The other way of using computational modeling is as a fast way of doing experiments. For example, we understand quite well the microscopic laws that govern interactions among individual amino acids in a protein, or between molecules in a glass. However, some of the important goals of these fields have been the discovery of phenomenological, coarse-grained laws, that either describe the equation of state for the glass, or the sequence-structure-function relation in proteins. Some experiments are very hard to do (for example, relaxation of glass to thermal equilibrium may take many millions of years). Here's where computation helps again. We can run a digital, in silico experiment using computers reasonably cheaply both in terms of time and actual financial resources. And then any putative phenomenological theory can be contrasted against findings of such computer experiments.
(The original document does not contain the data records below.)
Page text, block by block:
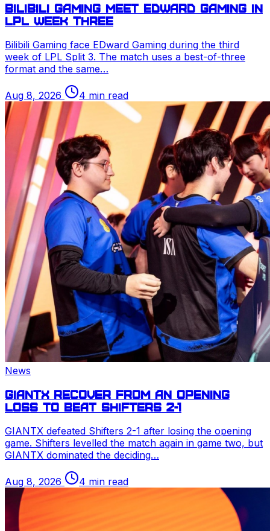
Bilibili Gaming meet EDward Gaming in
LPL week three
Bilibili Gaming face EDward Gaming during the third
week of LPL Split 3. The match uses a best-of-three
format and the same…
Aug 8, 2026 4 min read
News
GIANTX recover from an opening
loss to beat Shifters 2-1
GIANTX defeated Shifters 2-1 after losing the opening
game. Shifters levelled the match again in game two, but
GIANTX dominated the deciding…
Aug 8, 2026 4 min read
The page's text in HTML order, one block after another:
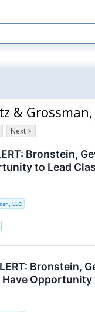
& Grossman,
Next >
Bronstein,
to Lead
LLC
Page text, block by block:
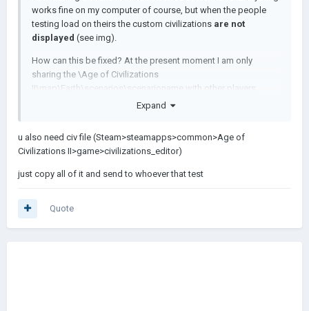
works fine on my computer of course, but when the people
testing load on theirs the custom civilizations are not
displayed (see img).
How can this be fixed? At the present moment I am only
sharing the \Age of Civilizations
II\map\Earth\scenarios\scenarioname with other players.
What other data do I have to share for custom civs to work?
Thanks!
If you want to test yourself, download it here :
https://praisedog.itch.io/eurasia-1918
Expand
u also need civ file (Steam>steamapps>common>Age of
Civilizations II>game>civilizations_editor)
just copy all of it and send to whoever that test
Quote
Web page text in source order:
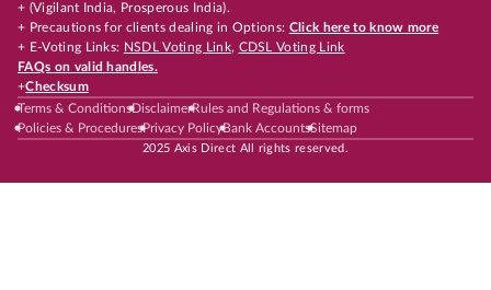
+ (Vigilant India, Prosperous India).
+ Precautions for clients dealing in Options: Click here to know more
+ E-Voting Links: NSDL Voting Link, CDSL Voting Link
FAQs on valid handles.
+Checksum
Terms & ConditionsDisclaimerRules and Regulations & forms
Policies & ProceduresPrivacy PolicyBank AccountsSitemap
2025 Axis Direct All rights reserved.
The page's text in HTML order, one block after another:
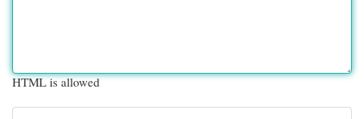
HTML is allowed
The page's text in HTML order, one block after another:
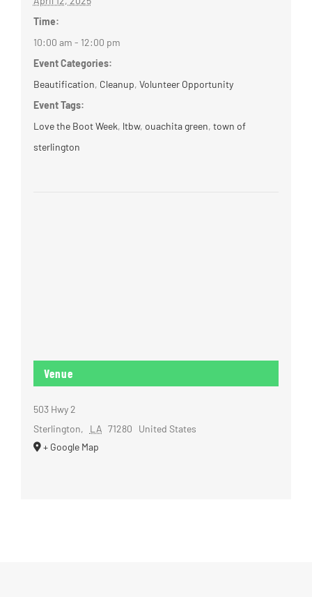
Time:
10:00 am - 12:00 pm
Event Categories:
Beautification, Cleanup, Volunteer Opportunity
Event Tags:
Love the Boot Week, ltbw, ouachita green, town of
sterlington
Venue
503 Hwy 2
Sterlington, LA 71280
United States
+ Google Map
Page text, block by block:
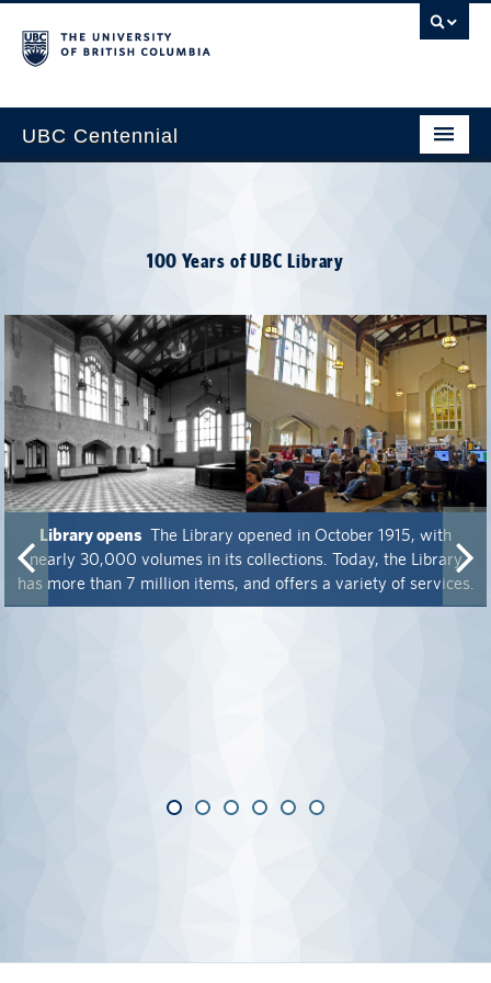
UBC Centennial
Impact Map
Gallery
News & Events
Get Involved
alumni UBC
support UBC
100 Years of UBC Library
Library opens The Library opened in October 1915, with
nearly 30,000 volumes in its collections. Today, the Library
has more than 7 million items, and offers a variety of services.
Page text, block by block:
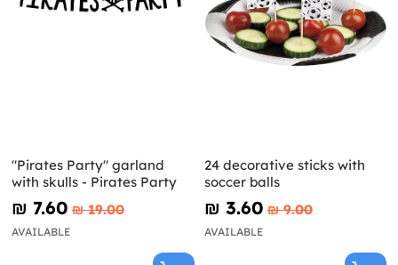
"Pirates Party" garland
with skulls - Pirates Party
₪‎ 7.60 ₪‎ 19.00
AVAILABLE
24 decorative sticks with
soccer balls
₪‎ 3.60 ₪‎ 9.00
AVAILABLE
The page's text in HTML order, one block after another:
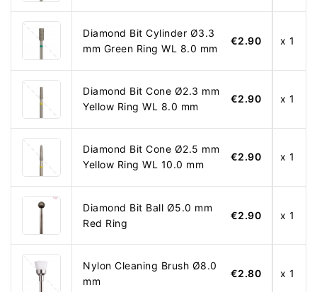
Diamond Bit Cylinder Ø3.3
mm Green Ring WL 8.0 mm
€2.90 x 1
Diamond Bit Cone Ø2.3 mm
Yellow Ring WL 8.0 mm
€2.90 x 1
Diamond Bit Cone Ø2.5 mm
Yellow Ring WL 10.0 mm
€2.90 x 1
Diamond Bit Ball Ø5.0 mm
Red Ring
€2.90 x 1
Nylon Cleaning Brush Ø8.0
mm
€2.80 x 1
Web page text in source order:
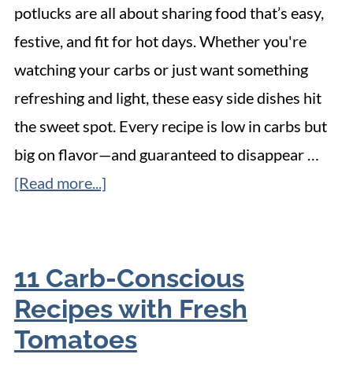
potlucks are all about sharing food that’s easy,
festive, and fit for hot days. Whether you're
watching your carbs or just want something
refreshing and light, these easy side dishes hit
the sweet spot. Every recipe is low in carbs but
big on flavor—and guaranteed to disappear …
[Read more...]
11 Carb-Conscious
Recipes with Fresh
Tomatoes
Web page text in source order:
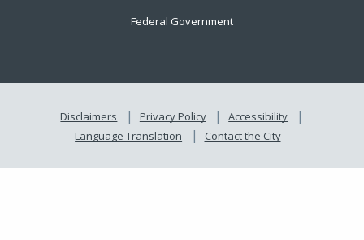
Federal Government
Disclaimers Privacy Policy
Accessibility
Language Translation
Contact the City
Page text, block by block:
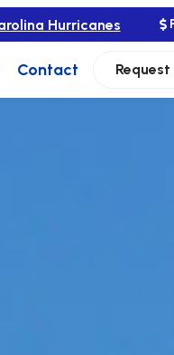
Hurricanes
Contact
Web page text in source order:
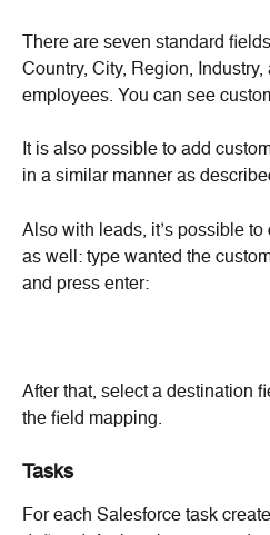
There are seven standard
Country, City, Region,
employees. You can see
It is also possible to add
in a similar manner as
Also with leads, it’s possible
as well: type wanted the
and press enter:
After that, select a destination
the field mapping.
Tasks
For each Salesforce task
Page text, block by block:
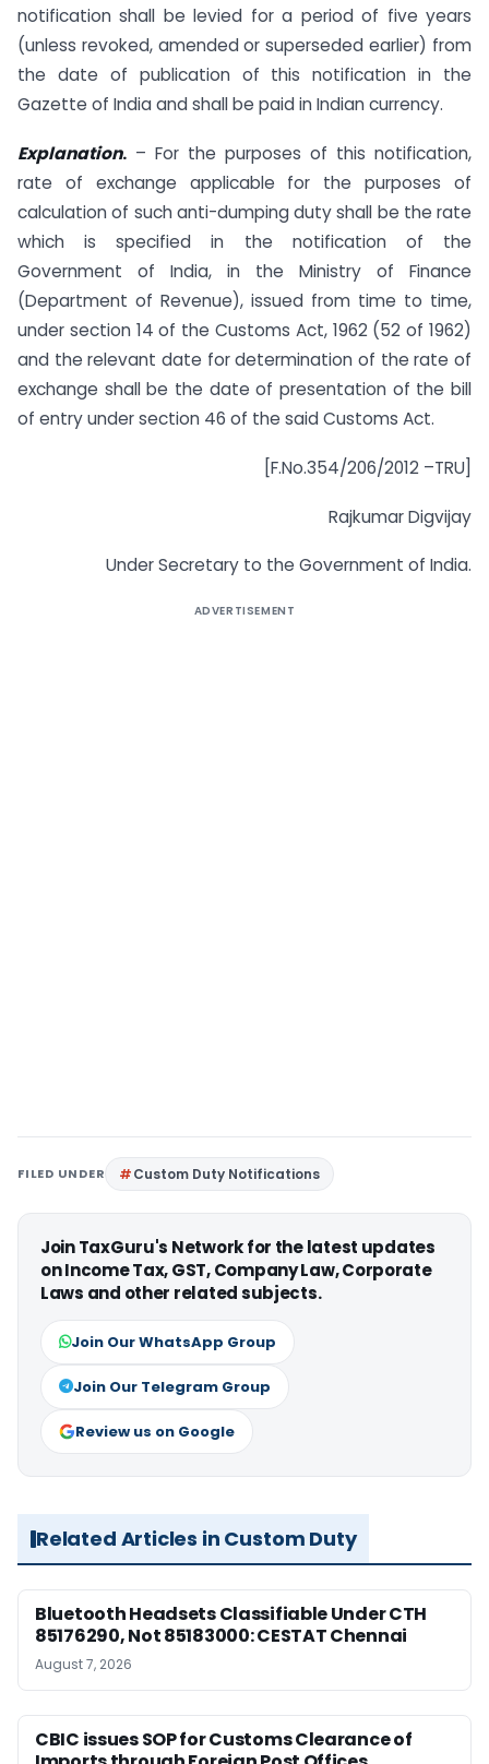
notification shall be levied for a period of five years
(unless revoked, amended or superseded earlier) from
the date of publication of this notification in the
Gazette of India and shall be paid in Indian currency.
Explanation. – For the purposes of this notification,
rate of exchange applicable for the purposes of
calculation of such anti-dumping duty shall be the rate
which is specified in the notification of the
Government of India, in the Ministry of Finance
(Department of Revenue), issued from time to time,
under section 14 of the Customs Act, 1962 (52 of 1962)
and the relevant date for determination of the rate of
exchange shall be the date of presentation of the bill
of entry under section 46 of the said Customs Act.
[F.No.354/206/2012 –TRU]
Rajkumar Digvijay
Under Secretary to the Government of India.
ADVERTISEMENT
FILED UNDER Custom Duty Notifications
Join TaxGuru's Network for the latest updates
on Income Tax, GST, Company Law, Corporate
Laws and other related subjects.
Join Our WhatsApp Group
Join Our Telegram Group
Review us on Google
Related Articles in Custom Duty
Bluetooth Headsets Classifiable Under CTH
85176290, Not 85183000: CESTAT Chennai
August 7, 2026
CBIC issues SOP for Customs Clearance of
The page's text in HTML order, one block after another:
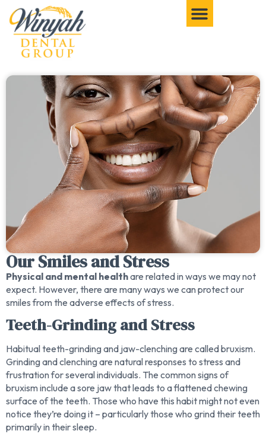
Our Smiles and Stress
Physical and mental healthare related in ways we may not
expect. However, there are many ways we can protect our
smiles from the adverse effects of stress.
Teeth-Grinding and Stress
Habitual teeth-grinding and jaw-clenching are called bruxism.
Grinding and clenching are natural responses to stress and
frustration for several individuals. The common signs of
bruxism include a sore jaw that leads to a flattened chewing
surface of the teeth. Those who have this habit might not even
notice they’re doing it – particularly those who grind their teeth
primarily in their sleep.
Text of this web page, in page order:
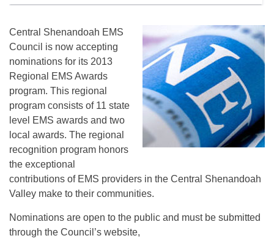
Central Shenandoah EMS
Council is now accepting
nominations for its 2013
Regional EMS Awards
program. This regional
program consists of 11 state
level EMS awards and two
local awards. The regional
recognition program honors
the exceptional
contributions of EMS providers in the Central Shenandoah
Valley make to their communities.
Nominations are open to the public and must be submitted
through the Council’s website,
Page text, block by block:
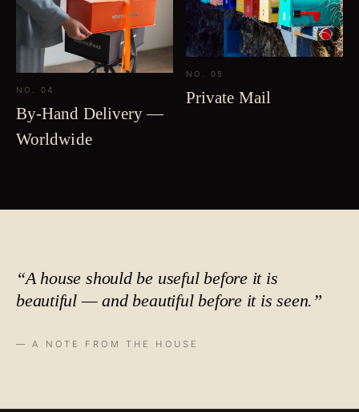
NO. 04
By-Hand Delivery —
Worldwide
NO. 05
Private Mail
“A house should be useful before it is
beautiful — and beautiful before it isseen.”
— A NOTE FROM THE HOUSE
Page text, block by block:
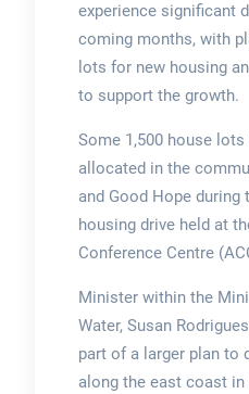
experience significant
coming months, with
lots for new housing
to support the growth.
Some 1,500 house lots
allocated in the
and Good Hope during
housing drive held at
Conference Centre
Minister within the
Water, Susan
part of a larger plan to
along the east coast in
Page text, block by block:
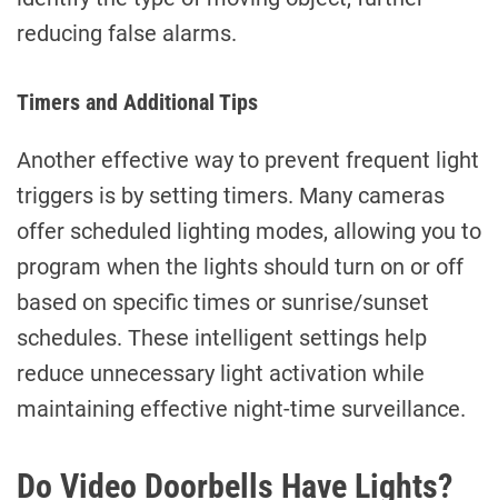
reducing false alarms.
Timers and Additional Tips
Another effective way to prevent frequent light
triggers is by setting timers. Many cameras
offer scheduled lighting modes, allowing you to
program when the lights should turn on or off
based on specific times or sunrise/sunset
schedules. These intelligent settings help
reduce unnecessary light activation while
maintaining effective night-time surveillance.
Do Video Doorbells Have Lights?
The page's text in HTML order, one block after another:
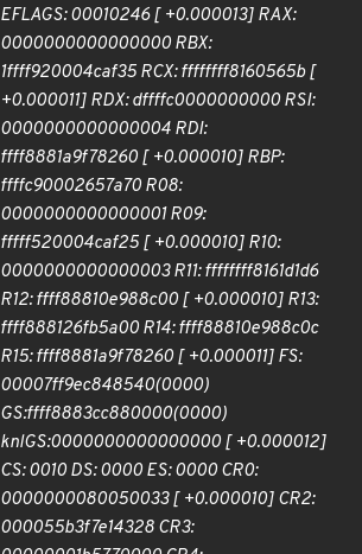
EFLAGS: 00010246 [ +0.000013] RAX:
0000000000000000 RBX:
1ffff920004caf35 RCX: ffffffff8160565b [
+0.000011] RDX: dffffc0000000000 RSI:
0000000000000004 RDI:
ffff8881a9f78260 [ +0.000010] RBP:
ffffc90002657a70 R08:
0000000000000001 R09:
fffff520004caf25 [ +0.000010] R10:
0000000000000003 R11: ffffffff8161d1d6
R12: ffff88810e988c00 [ +0.000010] R13:
ffff888126fb5a00 R14: ffff88810e988c0c
R15: ffff8881a9f78260 [ +0.000011] FS:
00007ff9ec848540(0000)
GS:ffff8883cc880000(0000)
knlGS:0000000000000000 [ +0.000012]
CS: 0010 DS: 0000 ES: 0000 CR0:
0000000080050033 [ +0.000010] CR2:
000055b3f7e14328 CR3:
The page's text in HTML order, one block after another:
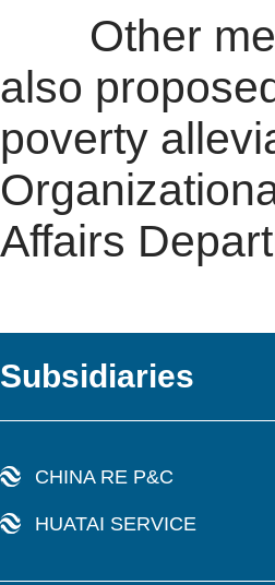
Other
also
poverty
Affairs
Subsidiaries
CHINA RE P&C
HUATAI SERVICE

This course is the introduction into this new and exciting way of doing science: computational science. We will learn some basics of how to build mathematical models, how to implement them using computers, how to solve them, and how to make conclusions based on them. There are three goals that I have for the students in the class:

  1. To learn to translate a descriptive problem of a natural phenomenon into a mathematical / computational model.
  2. To learn how to solve such models using computers, and specifically using the Python programming language. This includes learning how to verify that the solution you produced is a correct solution.
  3. To learn basic algorithms used in computational science.